Ces technologies d’IA génératives vont aussi servir à des studios plus petits, en coordination avec des moteurs comme l‘Unreal Engine 5, qui pourront alors proposer des rendus photoréalistes qui leur étaient jusque-là interdits. Dans ce cas, cela pourrait aider la créativité puisque les tâches les plus techniques ne bloqueraient plus les artistes de tout bord. J’ai aussi en tête le système MetaHumans d’Epic Games qui permet d’intégrer des personnages d’un réalisme saisissant, là encore accessible à n’importe qui.

En plus de ces changements derrière les rideaux, je prédit aussi une petite révolution dans le gameplay, une révolution qui s'appellera le gameplay multiplicatif. Le terme a été prononcé par les développeurs de The Legend of Zelda Tears of the Kingdom lors de leur présentation très suivie à la GDC 2024, un terme utilisé en interne comme guide de pensée à suivre dans le développement du gameplay.

Pour faire simple, l’idée est née au moment de The Legend of Zelda Breath of the Wild.

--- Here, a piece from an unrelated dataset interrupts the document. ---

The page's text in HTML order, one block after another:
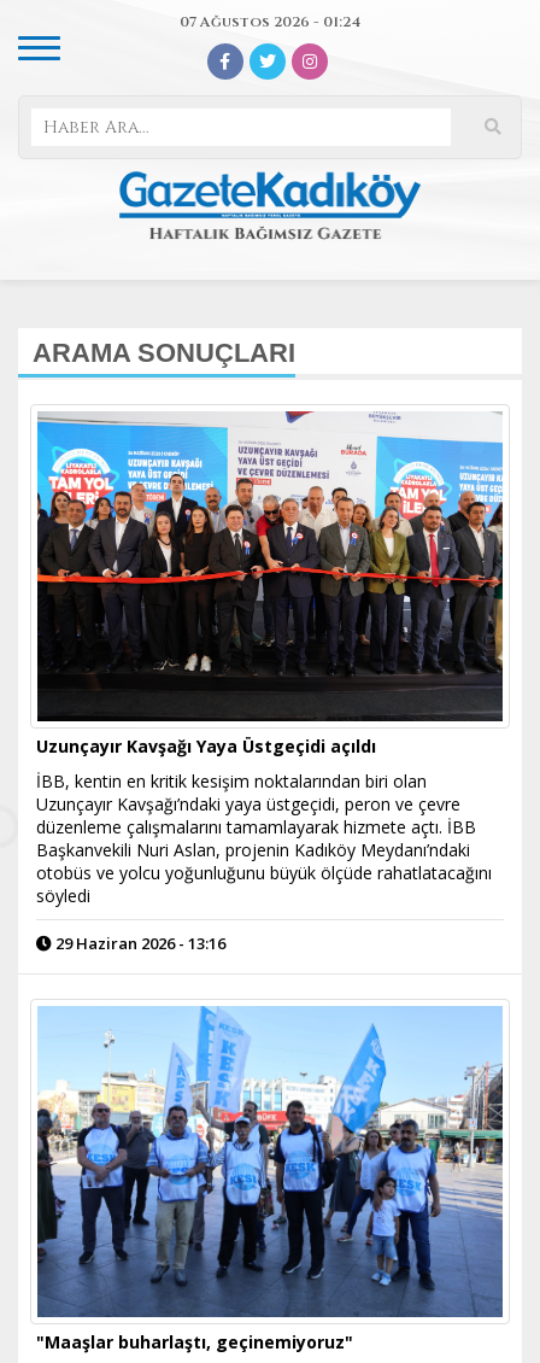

Pour rendre les interactions dans le jeu plus vivantes et plus cohérentes avec un environnement ouvert naturaliste, il fallait enlever des scripts habituels et les remplacer par un système physique complet. C’est cette dernière idée qui a été poussée à l’extrême dans Tears of the Kingdom, pour permettre aux joueurs de fabriquer les objets de leurs rêves, sans créer des scripts de fonctionnements pour tous les alliages possibles.

Cela donne des jeux où les joueurs peuvent être inventifs et improviser une solution, un élément de gameplay qui semble être très apprécié par le public. C’est une notion qui est ressortie du jeu de l’année 2023, Baldur’s Gate 3 proposant de très nombreuses combinaisons pour se sortir de situations périlleuses. Et en 2024, Dragon’s Dogma est salué pour le même genre de chose, avec la possibilité de simplement jouer avec la physique du monde pour se débarrasser d’ennemis.

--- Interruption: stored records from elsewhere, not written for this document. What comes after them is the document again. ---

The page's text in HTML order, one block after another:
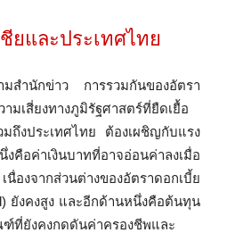
ยและประเทศไทย
มสำนักข่าว การรวมกันของอัตรา
มเสี่ยงทางภูมิรัฐศาสตร์ที่ยืดเยื้อ
มถึงประเทศไทย ต้องเผชิญกับแรง
ค่าเงินบาทที่อาจอ่อนค่าลงเมื่อ
องจากส่วนต่างของอัตราดอกเบี้ย
ยังคงสูง และอีกด้านหนึ่งคือต้นทุน
ที่ยังคงกดดันค่าครองชีพและ
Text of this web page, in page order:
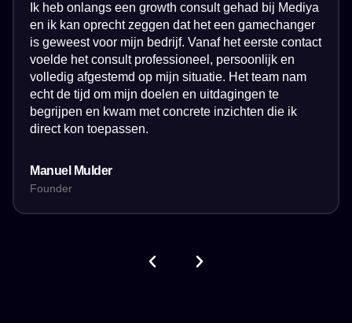
Ik heb onlangs een growth consult gehad bij Mediya
en ik kan oprecht zeggen dat het een gamechanger
is geweest voor mijn bedrijf. Vanaf het eerste contact
voelde het consult professioneel, persoonlijk en
volledig afgestemd op mijn situatie. Het team nam
echt de tijd om mijn doelen en uitdagingen te
begrijpen en kwam met concrete inzichten die ik
direct kon toepassen.
Manuel Mulder
Founder

Cette idée va aussi s’imprégner dans le déroulement du scénario. Là encore, Baldur’s Gate 3 va donner des idées aux autres, en s’appuyant sur ce que faisait déjà Divinity Original Sin 2. Le créateur Ken Levine, derrière les Bioshock, en a d’ailleurs parler lors de la présentation de Judas aux journalistes. Le jeu solo en couloir a fait son temps et lorsque les bonnes mécaniques techniques seront au point, on ne jurera que par des jeux ouverts, en gameplay multiplicatifs et en Lego narratifs, des jeux qui proposeront des aventures plus intimement personnalisées que jamais.

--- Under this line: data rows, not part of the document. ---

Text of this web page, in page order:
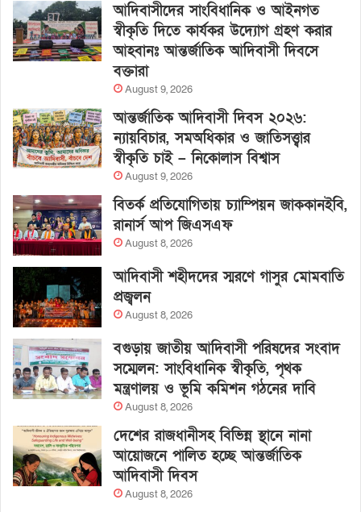
আদিবাসীদের সাংবিধানিক ও আইনগত
স্বীকৃতি দিতে কার্যকর উদ্যোগ গ্রহণ করার
আহবানঃ আন্তর্জাতিক আদিবাসী দিবসে
বক্তারা
August 9, 2026
আন্তর্জাতিক আদিবাসী দিবস ২০২৬:
ন্যায়বিচার, সমঅধিকার ও জাতিসত্ত্বার
স্বীকৃতি চাই – নিকোলাস বিশ্বাস
August 9, 2026
বিতর্ক প্রতিযোগিতায় চ্যাম্পিয়ন জাককানইবি,
রানার্স আপ জিএসএফ
August 8, 2026
আদিবাসী শহীদদের স্মরণে গাসুর মোমবাতি
প্রজ্বলন
August 8, 2026
বগুড়ায় জাতীয় আদিবাসী পরিষদের সংবাদ
সম্মেলন: সাংবিধানিক স্বীকৃতি, পৃথক
মন্ত্রণালয় ও ভূমি কমিশন গঠনের দাবি
August 8, 2026
দেশের রাজধানীসহ বিভিন্ন স্থানে নানা
আয়োজনে পালিত হচ্ছে আন্তর্জাতিক
আদিবাসী দিবস
August 8, 2026

Nous sommes à l’heure actuelle sur le seuil de ces nombreux changements d’ampleur. Les premiers devraient commencer à prendre effet dans quelques mois, les plus complexes ne prendront leur envol que dans une ou deux années. Et dans ces temps, de nouvelles révolutions pourraient bien être en chantier, comme cela a été le cas dans l’histoire du jeu vidéo jusque là.